Adopted Parents (10 page)

Read Adopted Parents Online

Authors: Candy Halliday

Tags: #Suddenly A Parent, #Category

Nate didn’t need her permission for anything.

Still, not finding Nate home let some of the air out of Hallie’s happy balloon. And that made her think about Roberta’s warning again. She definitely had a handle on the situation with Ahn, just as she’d explained to Liz. But was she letting herself become too attached to Nate?

No, Hallie decided as she got out of the Mercedes and retrieved Ahn.
Attached
wasn’t the right word—
dependent
was.

She had become dependent on Nate.

And why wouldn’t she? Depending on each other was part of their agreement.

With that disturbing thought settled, Hallie headed for the house with Ahn on her hip. The rich aroma of something cooking filled her nostrils the second she opened the door.

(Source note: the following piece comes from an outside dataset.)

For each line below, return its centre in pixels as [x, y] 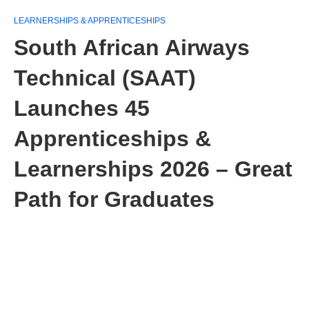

Hallie made her way through the den to the kitchen and placed the diaper bag on one of the bar stools. The note she picked up from the counter read:

Pot roast and veggies in the slow cooker on low. Ready by six. See you tomorrow.

Gladys.

Hallie smiled and set down the note. Gladys Wilson had turned out to be nothing short of amazing. Nate secretly called her “Aunt Bea” because she looked so much like the adorable aunt who ran Andy and Opie’s life on
The Andy Griffith Show
—her gray hair always up in an old-fashioned bun, same matronly figure, same penchant for a smooth-running household that included making no bones about how she expected Hallie to keep things tidy in her absence.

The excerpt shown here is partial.